Today marks the 17th anniversary of my father's death. Some years are easier than others, but I have missed him more today than I did in the weeks and months immediately after his death. At eleven years old, I mourned the loss of my dad and a stable family. At 28 years old, I mourn the lost opportunity to know him as a person and for my kids to have known their grandfather.
Today seems to hit harder for a lot of reasons:
- Today was a dreary Sunday, just like on the day he died. I found myself looking at the clock throughout the day, thinking about what I was doing at the same time 17 years ago.
- I've been deep cleaning our office closet the past week. I'm slowly uncovering baby books, my mother's journal, and hundreds of loose photos. All of these objects from my childhood help me piece together what my father was like as a person, but there are many pieces still missing.
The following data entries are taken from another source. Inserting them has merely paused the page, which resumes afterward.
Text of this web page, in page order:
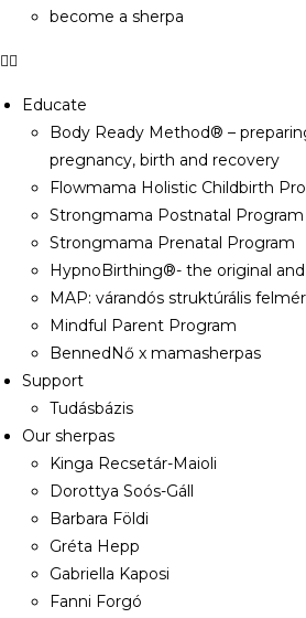
become a sherpa
Educate
Body Ready Method® –
pregnancy, birth and recovery
Flowmama Holistic Childbirth
Strongmama Postnatal Program
Strongmama Prenatal Program
HypnoBirthing®- the original
MAP: várandós struktúrális
Mindful Parent Program
BennedNő x mamasherpas
Support
Tudásbázis
Our sherpas
Kinga Recsetár-Maioli
Dorottya Soós-Gáll
Barbara Földi
Gréta Hepp
Gabriella Kaposi
Fanni Forgó
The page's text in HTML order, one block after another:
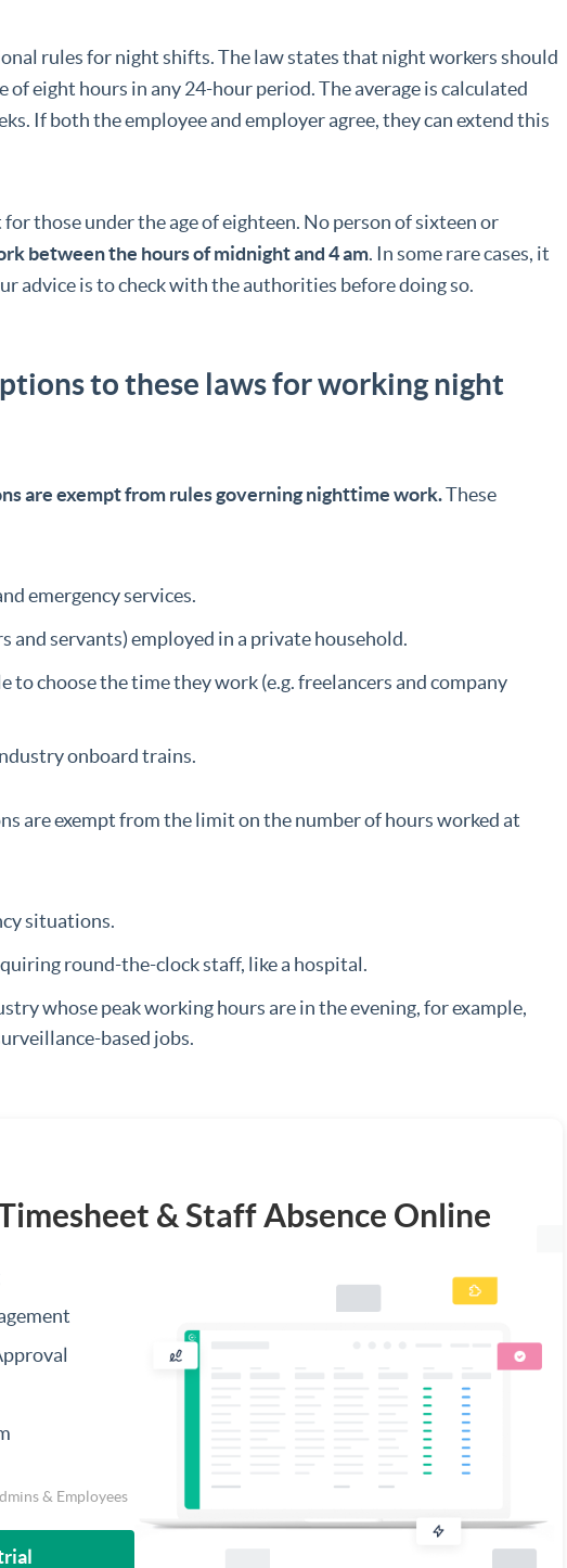
rules for night shifts. The law states that night workers should
of eight hours in any 24-hour period. The average is calculated
If both the employee and employer agree, they can extend this
those under the age of eighteen. No person of sixteen or
between the hours of midnight and 4 am. In some rare cases, it
advice is to check with the authorities before doing so.
to these laws for working night
are exempt from rules governing nighttime work.These
emergency services.
and servants) employed in a private household.
to choose the time they work (e.g. freelancers and company
onboard trains.
are exempt from the limit on the number of hours worked at
situations.
round-the-clock staff, like a hospital.
whose peak working hours are in the evening, for example,
based jobs.
& Staff Absence Online
& Employees
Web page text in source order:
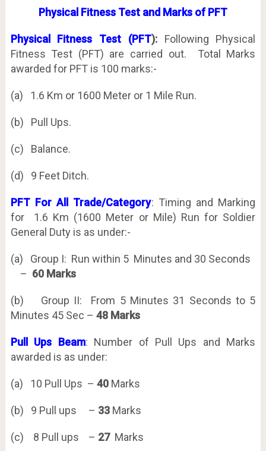
Physical Fitness Test and Marks of PFT
Physical Fitness Test (PFT): Following Physical
Fitness Test (PFT) are carried out. Total Marks
awarded for PFT is 100 marks:-
(a) 1.6 Km or 1600 Meter or 1 Mile Run.
(b) Pull Ups.
(c) Balance.
(d) 9 Feet Ditch.
PFT For All Trade/Category: Timing and Marking
for 1.6 Km (1600 Meter or Mile) Run for Soldier
General Duty is as under:-
(a) Group I: Run within 5 Minutes and 30 Seconds
– 60 Marks
(b) Group II: From 5 Minutes 31 Seconds to 5
Minutes 45 Sec – 48 Marks
Pull Ups Beam: Number of Pull Ups and Marks
awarded is as under:
(a) 10 Pull Ups – 40Marks
(b) 9 Pull ups – 33Marks
(c) 8 Pull ups – 27Marks
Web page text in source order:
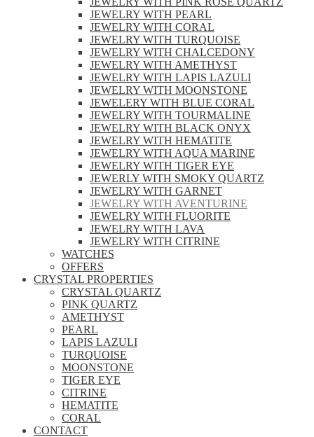
JEWELRY WITH PEARL
JEWELRY WITH CORAL
JEWELRY WITH TURQUOISE
JEWELRY WITH CHALCEDONY
JEWELRY WITH AMETHYST
JEWELRY WITH LAPIS LAZULI
JEWELRY WITH MOONSTONE
JEWELERY WITH BLUE CORAL
JEWELRY WITH TOURMALINE
JEWELRY WITH BLACK ONYX
JEWELRY WITH HEMATITE
JEWELRY WITH AQUA MARINE
JEWELRY WITH TIGER EYE
JEWERLY WITH SMOKY QUARTZ
JEWELRY WITH GARNET
JEWELRY WITH AVENTURINE
JEWELRY WITH FLUORITE
JEWELRY WITH LAVA
JEWELRY WITH CITRINE
WATCHES
OFFERS
CRYSTAL PROPERTIES
CRYSTAL QUARTZ
PINK QUARTZ
AMETHYST
PEARL
LAPIS LAZULI
TURQUOISE
MOONSTONE
TIGER EYE
CITRINE
HEMATITE
CORAL
CONTACT
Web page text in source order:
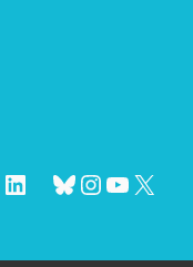
LinkedInBluesky
Instagram
YouTube
X
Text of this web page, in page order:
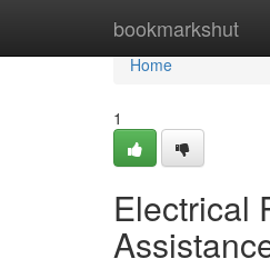
bookmarkshut
Home
Home
1
Electrical
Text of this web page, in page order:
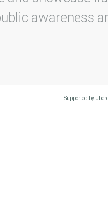
awareness
Supported by
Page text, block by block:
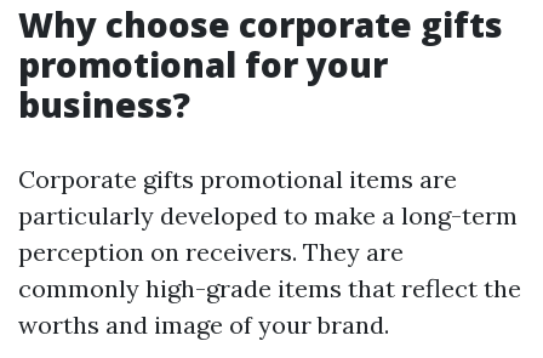
Why choose corporate gifts
promotional for your
business?
Corporate gifts promotional items are
particularly developed to make a long-term
perception on receivers. They are
commonly high-grade items that reflect the
worths and image of your brand.
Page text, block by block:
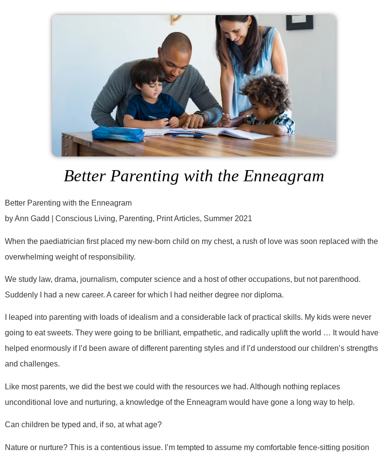
Better Parenting with the Enneagram
Better Parenting with the Enneagram
by Ann Gadd | Conscious Living, Parenting, Print Articles, Summer 2021
When the paediatrician first placed my new-born child on my chest, a rush of love was soon replaced with the
overwhelming weight of responsibility.
We study law, drama, journalism, computer science and a host of other occupations, but not parenthood.
Suddenly I had a new career. A career for which I had neither degree nor diploma.
I leaped into parenting with loads of idealism and a considerable lack of practical skills. My kids were never
going to eat sweets. They were going to be brilliant, empathetic, and radically uplift the world … It would have
helped enormously if I’d been aware of different parenting styles and if I’d understood our children’s strengths
and challenges.
Like most parents, we did the best we could with the resources we had. Although nothing replaces
unconditional love and nurturing, a knowledge of the Enneagram would have gone a long way to help.
Can children be typed and, if so, at what age?
Nature or nurture? This is a contentious issue. I’m tempted to assume my comfortable fence-sitting position
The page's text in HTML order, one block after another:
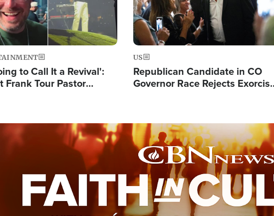
to Call It a Revival':
Frank Tour Pastor
US
Republican Candidate in CO
Governor Race Rejects Exorcist
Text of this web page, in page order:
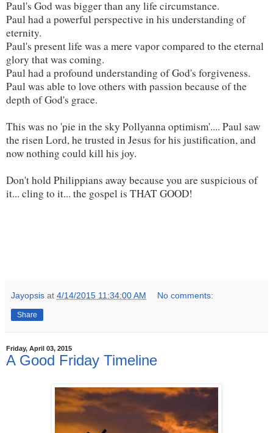
Paul's God was bigger than any life circumstance.
Paul had a powerful perspective in his understanding of
eternity.
Paul's present life was a mere vapor compared to the eternal
glory that was coming.
Paul had a profound understanding of God's forgiveness.
Paul was able to love others with passion because of the
depth of God's grace.
This was no 'pie in the sky Pollyanna optimism'.... Paul saw
the risen Lord, he trusted in Jesus for his justification, and
now nothing could kill his joy.
Don't hold Philippians away because you are suspicious of
it... cling to it... the gospel is THAT GOOD!
Jayopsis at 4/14/2015 11:34:00 AM No comments:
Share
Friday, April 03, 2015
A Good Friday Timeline
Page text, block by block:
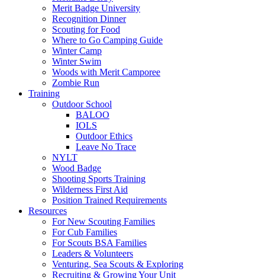
Merit Badge University
Recognition Dinner
Scouting for Food
Where to Go Camping Guide
Winter Camp
Winter Swim
Woods with Merit Camporee
Zombie Run
Training
Outdoor School
BALOO
IOLS
Outdoor Ethics
Leave No Trace
NYLT
Wood Badge
Shooting Sports Training
Wilderness First Aid
Position Trained Requirements
Resources
For New Scouting Families
For Cub Families
For Scouts BSA Families
Leaders & Volunteers
Venturing, Sea Scouts & Exploring
Recruiting & Growing Your Unit
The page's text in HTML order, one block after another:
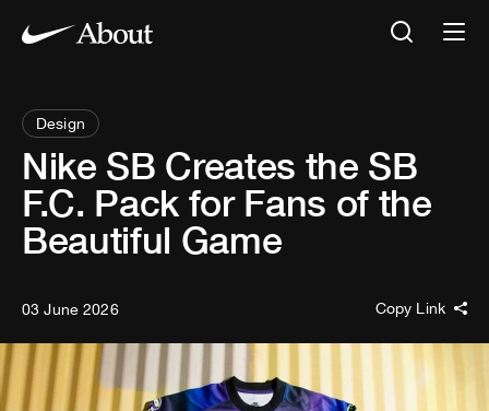
Design
Nike SB Creates the SB
F.C. Pack for Fans of the
Beautiful Game
03 June 2026 Copy Link
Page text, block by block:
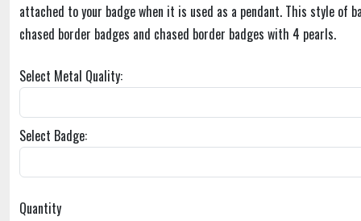
attached to your badge when it is used as a pendant. This style of
chased border badges and chased border badges with 4 pearls.
Select Metal Quality:
Select Badge:
Quantity
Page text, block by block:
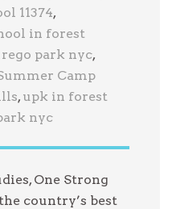
11374,
in forest
park nyc,
Camp
, upk in forest
nyc
One Strong
country’s best
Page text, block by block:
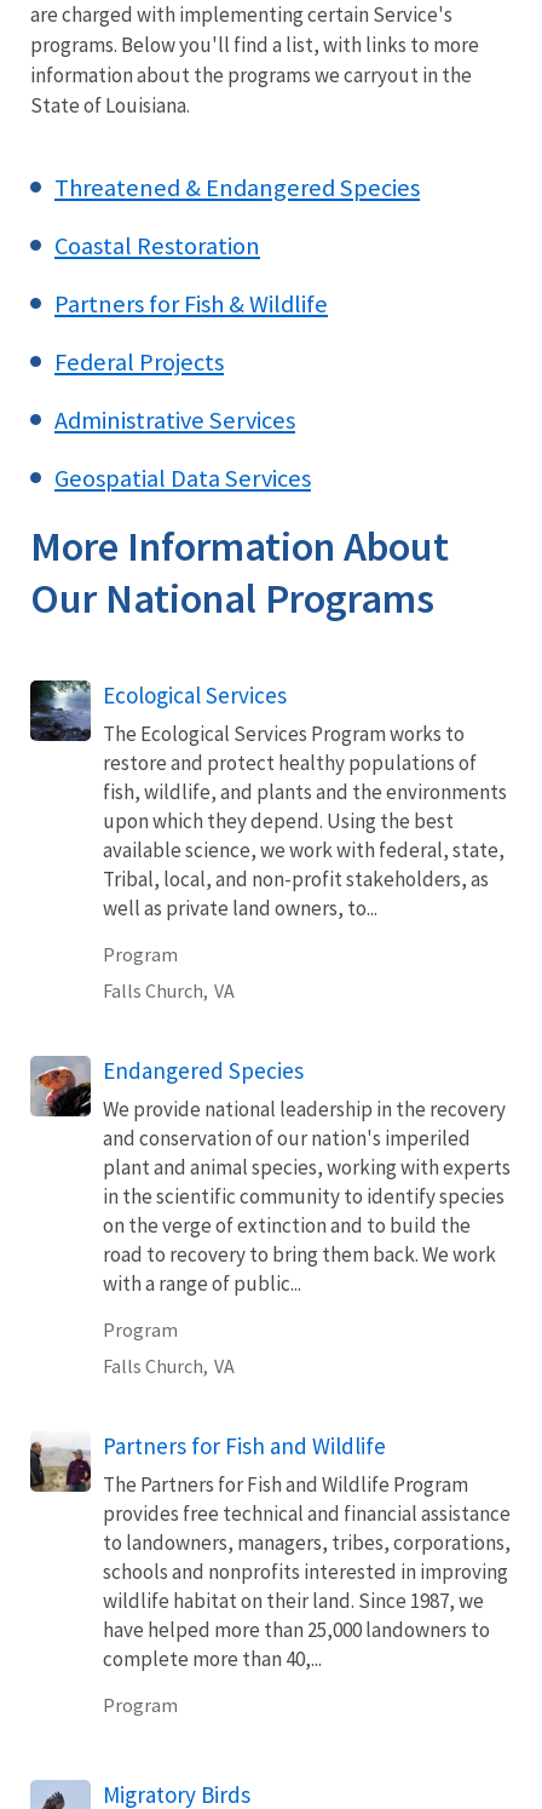
are charged with implementing certain Service's
programs. Below you'll find a list, with links to more
information about the programs we carryout in the
State of Louisiana.
Threatened & Endangered Species
Coastal Restoration
Partners for Fish & Wildlife
Federal Projects
Administrative Services
Geospatial Data Services
More Information About
Our National Programs
Ecological Services
The Ecological Services Program works to
restore and protect healthy populations of
fish, wildlife, and plants and the environments
upon which they depend. Using the best
available science, we work with federal, state,
Tribal, local, and non-profit stakeholders, as
well as private land owners, to...
Program
Falls Church, VA
Endangered Species
We provide national leadership in the recovery
and conservation of our nation's imperiled
plant and animal species, working with experts
in the scientific community to identify species
on the verge of extinction and to build the
road to recovery to bring them back. We work
with a range of public...
Program
Falls Church, VA
Partners for Fish and Wildlife
The Partners for Fish and Wildlife Program
provides free technical and financial assistance
to landowners, managers, tribes, corporations,
schools and nonprofits interested in improving
wildlife habitat on their land. Since 1987, we
have helped more than 25,000 landowners to
complete more than 40,...
Program
Migratory Birds
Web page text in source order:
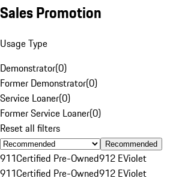
Sales Promotion
Usage Type
Demonstrator(0)
Former Demonstrator(0)
Service Loaner(0)
Former Service Loaner(0)
Reset all filters
Recommended
911Certified Pre-Owned912 EViolet
911Certified Pre-Owned912 EViolet
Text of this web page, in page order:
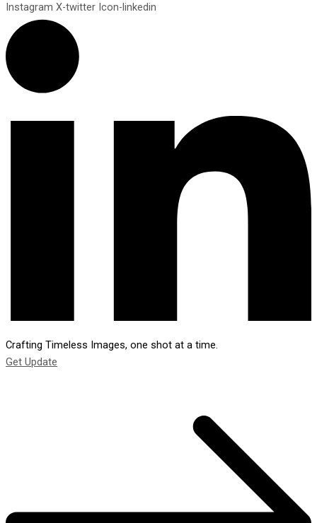
Instagram X-twitter Icon-linkedin
Crafting Timeless Images, one shot at a time.
Get Update
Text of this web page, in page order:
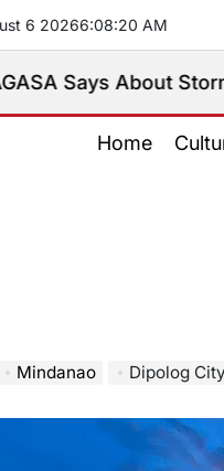
6 20266:08:22 AM
Storm Maymay and
Home
Mindanao Dipolog

- Last night Jesse and I attempted to discuss our opposing religious beliefs and how they will shape our kids' beliefs. I want nothing more than to ask my father about his religious beliefs (or lack thereof) and get his opinion on raising children in the church. I have so many questions.
- James is named after Dad. After James' recent ER visit to get a staple in his head, multiple people have commented about how James resembles Dad, with his looks and rough-and-tumble behavior. This is so bittersweet for me.
- The kids are so lucky to have a great PaPa, but I can't help but think about how much they would be loved by their grandfather. The kids are at such a fun, interactive age. I just wish my dad could know me as a mom and wife and be able to play with his grandkids.